Polenta is a traditional dish of Italian origin that has become popular in various regions of Latin America, especially in countries like Argentina, Chile, and Uruguay, where it is part of everyday cuisine. Although in Italy polenta is made primarily with cornmeal, in some Latin American countries it is also called "corn semolina" and is consumed in various forms, from creamy to firm. In Mexico, although polenta is not as common, there are similar foods made with corn, such as tortillas or tamales.
The typical preparation involves cooking the corn semolina in broth or water until a thick consistency is obtained. In Argentina and Uruguay, it is common to serve it accompanied by cheeses or sauces, and in Chile, it is often included in side dishes or as a main course in family meals. In all its versions, polenta is a comforting, versatile food with a flavor that can adapt to multiple combinations.

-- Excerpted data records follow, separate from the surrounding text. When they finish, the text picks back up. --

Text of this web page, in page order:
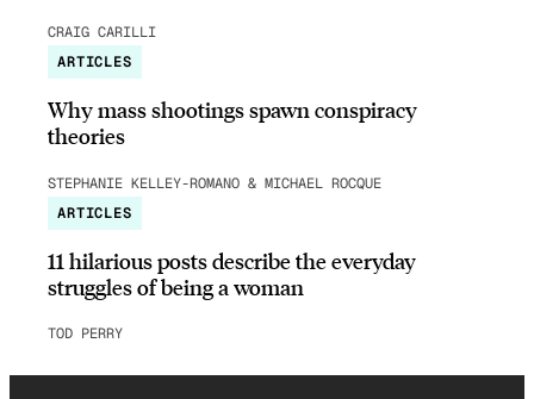
CRAIG CARILLI
ARTICLES
Why mass shootings spawn conspiracy
theories
STEPHANIE KELLEY-ROMANO & MICHAEL ROCQUE
ARTICLES
11 hilarious posts describe the everyday
struggles of being a woman
TOD PERRY

How to Prepare Polenta Triangles
Ingredients: Yellow Corn Semolina, Chicken Broth, Garlic, Feta Cheese, Red Bell Pepper, Non-Stick Cooking Spray.
Combine the semolina and 1/2 cup of broth.
Mix well and set aside.
Pour the remaining 1 cup of broth into a large, heavy saucepan.
Bring to a boil.
Add the garlic and the moistened semolina.

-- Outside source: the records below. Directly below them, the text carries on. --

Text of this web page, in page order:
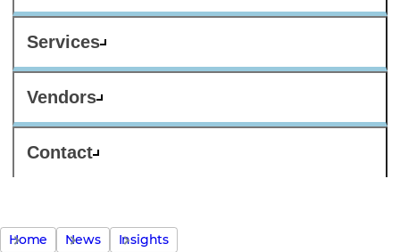
Services
Vendors
Contact
Home News
Insights

Mix well and bring back to a boil.
Reduce heat to low.
Cover and cook for 20 minutes.
Remove from heat.
Add the feta cheese.
Stir until the cheese is completely melted.
Add the red bell pepper.
Mix well.
Spray an 8-inch square pan with cooking spray.
Place the semolina mixture in the prepared pan.
Press the semolina evenly into the pan with a wet finger.
Refrigerate until cold.
Preheat the broiler.
Spray a baking sheet with cooking spray.
Unmold the polenta onto a cutting board and cut into 2-inch squares.
Cut each square diagonally into 2 triangles.
Place the polenta triangles on the prepared baking sheet and lightly spray the top with cooking spray.
Place under the broiler until lightly browned and crispy.
Serve hot or at room temperature.
Garnish with fresh oregano and chives if desired.